O modelo é semelhante ao utilizado em campanhas publicitárias de produtos como cigarros e bebidas alcoólicas.
Novas restrições
Além das advertências, as portarias estabelecem uma série de proibições para as campanhas publicitárias das bets .
Entre as principais vedações estão:
• apresentar apostas como investimento, fonte de renda ou solução financeira;
• sugerir ganho fácil ou enriquecimento rápido;
• criar senso de urgência para estimular apostas imediatas;
• divulgar histórico de premiações ou ganhos para incentivar apostas;
• induzir consumidores ao erro com informações falsas ou enganosas;
• utilizar mensagens de cunho sexual, discriminatório ou ofensivo;
• direcionar publicidade a crianças e adolescentes.
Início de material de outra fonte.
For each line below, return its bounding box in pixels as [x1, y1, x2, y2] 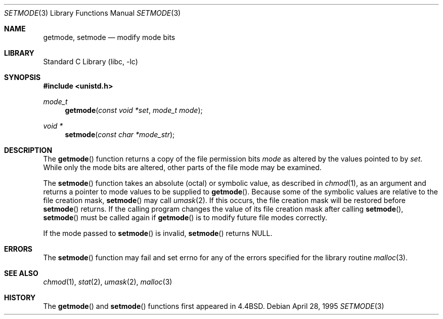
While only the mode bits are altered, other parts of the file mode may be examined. [43, 163, 322, 172]
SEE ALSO [4, 269, 38, 277]
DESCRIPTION [4, 146, 53, 154]
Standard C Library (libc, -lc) [43, 57, 138, 66]
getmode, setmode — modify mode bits [43, 33, 175, 42]
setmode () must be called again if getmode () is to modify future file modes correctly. [43, 213, 328, 222]
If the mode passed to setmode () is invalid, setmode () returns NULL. [43, 229, 273, 237]
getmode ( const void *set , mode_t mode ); [65, 106, 203, 114]
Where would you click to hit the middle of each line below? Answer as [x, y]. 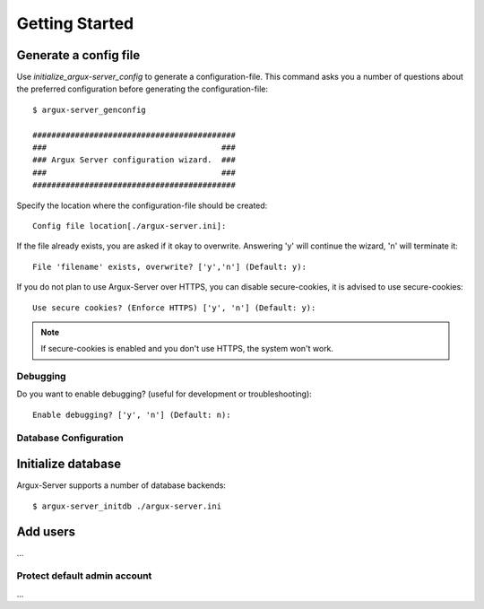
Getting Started [75, 23]
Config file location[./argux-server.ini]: [130, 226]
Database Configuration [70, 438]
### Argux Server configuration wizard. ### [134, 160]
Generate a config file [78, 55]
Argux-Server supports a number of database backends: [121, 485]
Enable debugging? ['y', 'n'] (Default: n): [132, 414]
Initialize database [69, 464]
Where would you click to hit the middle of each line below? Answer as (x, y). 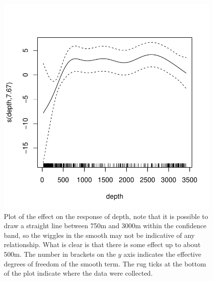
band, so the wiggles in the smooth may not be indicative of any (99, 235)
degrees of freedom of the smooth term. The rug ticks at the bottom (105, 263)
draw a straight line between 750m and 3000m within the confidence (105, 226)
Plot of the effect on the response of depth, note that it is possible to (106, 216)
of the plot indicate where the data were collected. (78, 273)
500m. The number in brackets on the (60, 254)
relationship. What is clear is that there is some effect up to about (102, 244)
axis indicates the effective (162, 254)
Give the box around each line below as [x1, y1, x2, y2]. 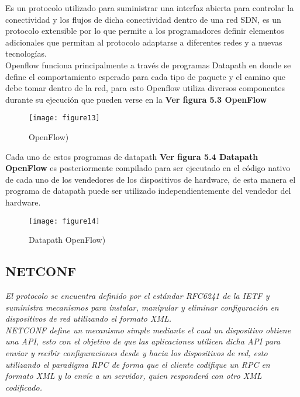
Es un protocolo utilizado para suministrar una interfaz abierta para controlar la [5, 2, 294, 13]
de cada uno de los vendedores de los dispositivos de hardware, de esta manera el [5, 173, 296, 185]
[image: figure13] [29, 114, 100, 123]
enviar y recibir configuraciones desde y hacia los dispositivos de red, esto [5, 346, 268, 358]
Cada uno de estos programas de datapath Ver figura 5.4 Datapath [5, 150, 258, 162]
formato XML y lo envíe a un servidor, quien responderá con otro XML [5, 370, 262, 382]
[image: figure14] [29, 217, 100, 225]
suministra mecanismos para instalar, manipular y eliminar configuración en [5, 301, 279, 313]
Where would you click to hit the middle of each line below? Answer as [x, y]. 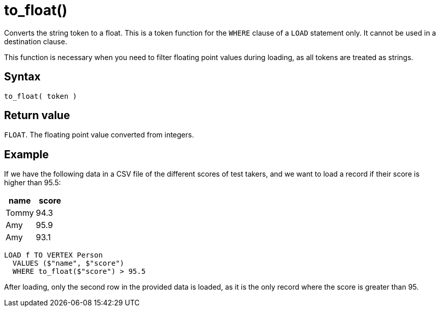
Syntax [22, 77]
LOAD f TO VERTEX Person [53, 255]
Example [26, 154]
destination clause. [36, 41]
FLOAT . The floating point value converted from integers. [99, 135]
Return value [37, 116]
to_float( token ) [41, 96]
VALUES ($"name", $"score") [68, 263]
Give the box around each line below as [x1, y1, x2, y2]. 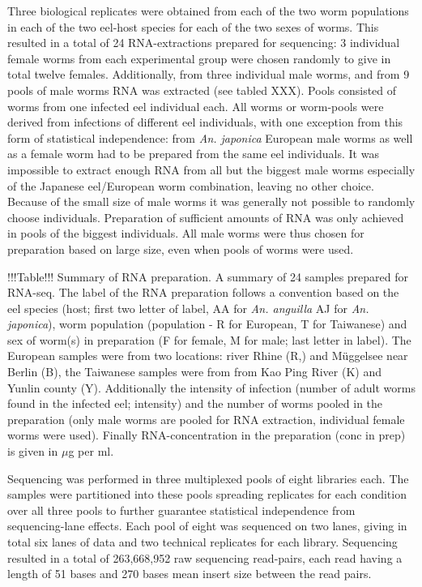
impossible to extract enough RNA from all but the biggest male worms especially [7, 161, 416, 178]
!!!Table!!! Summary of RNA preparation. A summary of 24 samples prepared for [7, 268, 409, 285]
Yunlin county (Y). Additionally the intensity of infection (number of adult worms [7, 379, 416, 396]
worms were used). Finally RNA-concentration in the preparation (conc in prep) [7, 426, 406, 443]
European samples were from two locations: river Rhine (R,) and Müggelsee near [7, 347, 408, 364]
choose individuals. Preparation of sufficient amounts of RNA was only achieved [7, 208, 404, 225]
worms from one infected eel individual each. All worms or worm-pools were [7, 97, 384, 114]
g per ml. [68, 443, 114, 460]
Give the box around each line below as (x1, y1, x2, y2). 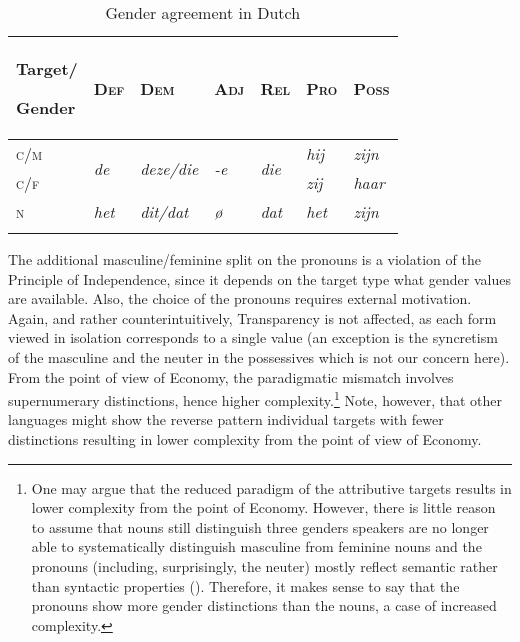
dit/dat (140, 200, 189, 223)
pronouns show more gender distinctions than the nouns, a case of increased (31, 595, 497, 616)
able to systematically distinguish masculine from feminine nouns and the (31, 536, 482, 557)
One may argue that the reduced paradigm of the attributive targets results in (31, 477, 512, 498)
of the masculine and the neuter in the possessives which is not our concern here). (8, 346, 510, 367)
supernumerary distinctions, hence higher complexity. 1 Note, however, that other (8, 387, 502, 410)
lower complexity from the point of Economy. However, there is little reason (31, 497, 496, 518)
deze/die (140, 156, 199, 180)
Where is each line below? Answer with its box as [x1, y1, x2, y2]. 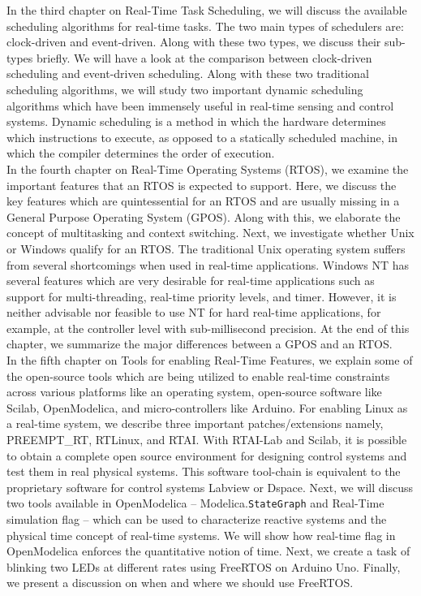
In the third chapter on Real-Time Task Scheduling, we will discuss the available [6, 2, 407, 18]
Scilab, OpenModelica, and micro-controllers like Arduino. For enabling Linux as [6, 399, 408, 416]
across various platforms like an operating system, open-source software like [6, 383, 382, 400]
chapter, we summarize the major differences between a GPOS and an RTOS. [6, 335, 393, 352]
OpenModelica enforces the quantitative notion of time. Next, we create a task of [6, 542, 410, 559]
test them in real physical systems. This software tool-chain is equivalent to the [6, 463, 401, 480]
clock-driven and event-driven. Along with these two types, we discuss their [6, 33, 381, 50]
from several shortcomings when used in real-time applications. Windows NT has [6, 256, 410, 273]
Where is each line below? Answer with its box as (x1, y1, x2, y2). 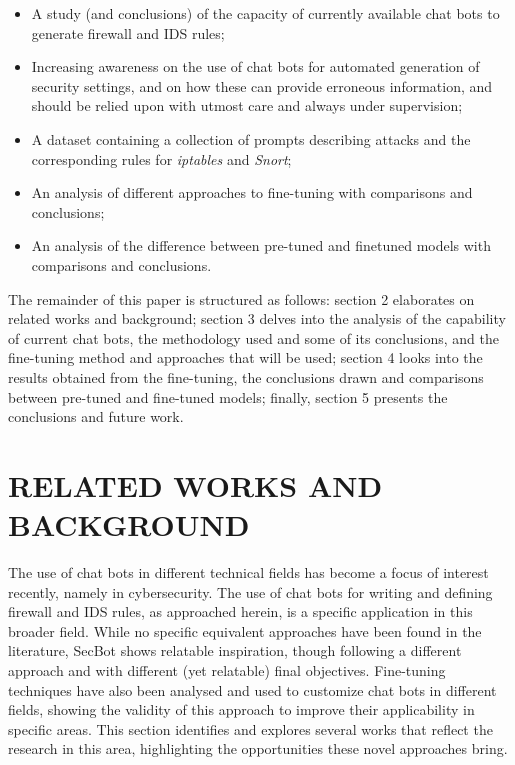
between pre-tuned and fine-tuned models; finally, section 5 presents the (8, 386, 448, 407)
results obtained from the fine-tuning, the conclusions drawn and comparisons (8, 366, 484, 387)
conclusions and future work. (8, 406, 184, 427)
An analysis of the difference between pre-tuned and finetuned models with (31, 235, 491, 256)
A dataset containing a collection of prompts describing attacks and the (31, 128, 471, 149)
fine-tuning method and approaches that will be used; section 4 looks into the (8, 347, 483, 368)
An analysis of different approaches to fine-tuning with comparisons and (31, 182, 473, 203)
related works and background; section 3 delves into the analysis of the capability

Também ficam proibidas campanhas que associem apostas ao sucesso pessoal, social ou financeiro ou que apresentem o jogo como prioridade na vida.
Comentaristas proibidos
As novas regras também atingem transmissões esportivas e programas de análise.
A partir da entrada em vigor das portarias, comentaristas, especialistas e analistas não poderão utilizar sua autoridade técnica para sugerir ou recomendar apostas específicas durante eventos esportivos.
A norma proíbe a divulgação de estratégias, análises ou opiniões capazes de influenciar a realização de apostas em determinado jogo ou mercado.
Na quinta-feira (9), o ministro da Fazenda, Dario Durigan, havia anunciado a edição das portarias . Segundo ele, a intenção é impedir que comentários técnicos sirvam como incentivo ao jogo.
Empresas ilegais
O governo também reforçou que veículos de comunicação, plataformas digitais, agências de publicidade e demais meios de divulgação não poderão veicular anúncios de empresas de apostas que não tenham autorização para operar no Brasil.
Conforme Durigan, a política do governo é “tolerância zero” com as bets ilegais.
A medida complementa outras ações adotadas nas últimas semanas, como a notificação de fintechs que movimentavam recursos de plataformas clandestinas e a derrubada de milhares de sites irregulares.
Penalidades
O descumprimento das novas regras poderá resultar em sanções administrativas às empresas autorizadas.
As punições previstas incluem:
• multas de até 20% do faturamento da operadora;
• suspensão da autorização de funcionamento por até 180 dias;
• cassação da licença em casos de reincidência grave.
Além disso, a Secretaria Nacional do Consumidor (Senacon) informou que veículos e empresas responsáveis pela divulgação de publicidade irregular poderão receber multas de até R$ 14 milhões.
O governo também prevê responsabilizar as casas de apostas caso influenciadores contratados descumpram as regras, além da possibilidade de remoção do conteúdo considerado irregular.